Burning Down The House

266
Sat, Aug 25, 2012 - 3:36pm

We had an awesome week and the charts look great. More importantly, a fire has begun that will eventually consume the entire House of Lies.

At first glance yesterday, the CoT hit me like a punch to the gut. I was wrong about something and I hate being wrong. You see, as last week progressed, I became increasingly convinced that JPM's massive silver short position was coming under assault by the other "commercials". I likened this idea to a pack of hyenas sensing the weakness of the leader and turning upon him. Clearly the report, which shows positions as of last Tuesday, does not support this analogy.

Yet.

Instead of attacking the leader, the pack chose to support the leader, instead. All of the buying in the 8/15-8/21 timeframe came from the specs, both large and small.
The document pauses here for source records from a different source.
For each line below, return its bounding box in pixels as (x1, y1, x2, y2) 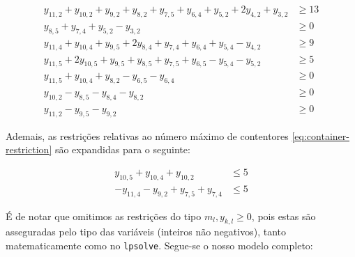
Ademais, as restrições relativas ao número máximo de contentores (6, 128, 289, 143)
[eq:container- (292, 128, 349, 143)
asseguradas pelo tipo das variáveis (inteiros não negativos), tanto (6, 224, 286, 239)
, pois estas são (251, 208, 316, 223)
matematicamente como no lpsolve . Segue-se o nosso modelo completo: (6, 238, 313, 253)
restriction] (6, 142, 52, 157)
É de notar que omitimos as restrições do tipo (6, 208, 202, 223)
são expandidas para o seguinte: (54, 142, 190, 157)
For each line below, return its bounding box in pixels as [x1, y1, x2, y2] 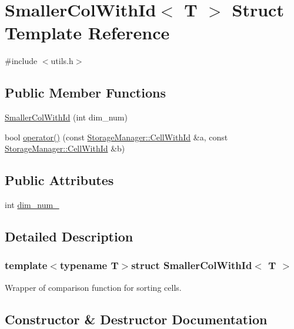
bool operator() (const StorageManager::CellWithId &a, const [5, 130, 228, 143]
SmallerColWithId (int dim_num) [5, 111, 128, 123]
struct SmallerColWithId [131, 258, 252, 273]
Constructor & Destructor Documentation [5, 310, 268, 328]
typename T [59, 258, 119, 273]
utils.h [51, 55, 73, 67]
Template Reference [5, 21, 170, 45]
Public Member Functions [5, 83, 166, 102]

All of the selling (to the tune of net short 9000+) came from The Forces of Darkness. The Evil Ones unloaded 4651 of their longs (10%) and added 4424 brand new shorts. (For those keeping score at home, that's about 22,000,000 ounces of paper "silver" created out of thin air.) Never fear, Captain Metaphor is here with a new one for you to consider.

The action last week is akin to the actions of an arrogant and drunk homeowner who foolishly built his castle along a tinderbox-dry ridge, confident that his homemade firewall would always protect him. Through the years, his house has stood firm against the elements and the homeowner has grown complacent and comfortable. Last week, the homeowner started down his usual path of preparing for the winter. He has once again begun to stockpile gasoline, liquid propane, kerosene and other accelerants. He places them within his house, confident that he can safely use and remove them at his leisure and blind to the danger a fire would present to his fiefdom.
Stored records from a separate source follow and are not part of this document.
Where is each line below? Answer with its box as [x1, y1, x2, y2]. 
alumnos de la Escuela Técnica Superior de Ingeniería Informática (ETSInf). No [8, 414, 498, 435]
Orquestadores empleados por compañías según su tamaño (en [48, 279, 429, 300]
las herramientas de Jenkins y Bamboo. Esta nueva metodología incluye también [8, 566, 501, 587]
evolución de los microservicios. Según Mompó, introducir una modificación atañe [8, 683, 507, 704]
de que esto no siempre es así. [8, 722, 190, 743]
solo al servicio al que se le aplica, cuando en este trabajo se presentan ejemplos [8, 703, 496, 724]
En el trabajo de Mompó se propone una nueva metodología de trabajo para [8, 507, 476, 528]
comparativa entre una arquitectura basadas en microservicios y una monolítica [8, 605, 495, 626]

What he apparently doesn't realize is that a conflagration will soon jump the firewall. His castle, which he thought impervious, will soon be consumed in a fire of his own making.

So, upon further review, I am not the least bit concerned about the makeup of the latest CoT. The homeowner has simply placed himself in greater peril by his actions this week. His house is burning yet he slovenly continues his business. Fat, happy and blissfully unaware of the disaster at hand.

Video unavailable

As we prepare for next week, I thought it appropriate to give you these charts. Look very closely at them and they will tell you a lot. Let's take them one by one. First, an up-close look at a weekly silver. Note that the price has apparently closed right on top of the Battle Royale II line. Might a raid come from here? Of course. However, silver closed Friday above all of its moving averages. Every single one. This is very bullish from a technical perspective and will almost certainly lead to a rally on Monday as technical-based, momentum-chasing spec money comes charging in. The next resistance point that I see is near $31.50, which would be well above the BR2 line.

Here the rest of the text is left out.